TASK PROMPT: In the data below, find the line containing "layout : single [7, 23, 52, 30]", then set down that line and every later line up to and including the line containing "Once I hit the", exactly.

Extracted data entries

====

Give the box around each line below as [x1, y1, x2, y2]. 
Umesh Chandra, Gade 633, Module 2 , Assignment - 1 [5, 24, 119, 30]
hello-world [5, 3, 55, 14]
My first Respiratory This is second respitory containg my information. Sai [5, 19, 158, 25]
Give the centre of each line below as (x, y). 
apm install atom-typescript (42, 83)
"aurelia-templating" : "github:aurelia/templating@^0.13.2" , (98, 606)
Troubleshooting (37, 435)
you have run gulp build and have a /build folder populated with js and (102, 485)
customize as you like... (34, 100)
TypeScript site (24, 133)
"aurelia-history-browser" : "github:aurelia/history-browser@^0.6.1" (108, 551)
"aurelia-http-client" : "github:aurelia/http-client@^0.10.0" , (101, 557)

====

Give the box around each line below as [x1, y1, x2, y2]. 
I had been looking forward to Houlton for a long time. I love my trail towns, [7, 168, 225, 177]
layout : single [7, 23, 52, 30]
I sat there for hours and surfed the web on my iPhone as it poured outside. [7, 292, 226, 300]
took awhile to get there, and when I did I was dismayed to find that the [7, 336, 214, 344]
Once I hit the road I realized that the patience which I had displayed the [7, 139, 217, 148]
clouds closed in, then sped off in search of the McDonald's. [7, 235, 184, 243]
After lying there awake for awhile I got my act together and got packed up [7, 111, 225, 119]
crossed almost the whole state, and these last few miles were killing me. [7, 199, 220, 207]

====

RESULT FOR THIS EXERCISE:
layout : single [7, 23, 52, 30]
I sat there for hours and surfed the web on my iPhone as it poured outside. [7, 292, 226, 300]
took awhile to get there, and when I did I was dismayed to find that the [7, 336, 214, 344]
Once I hit the road I realized that the patience which I had displayed the [7, 139, 217, 148]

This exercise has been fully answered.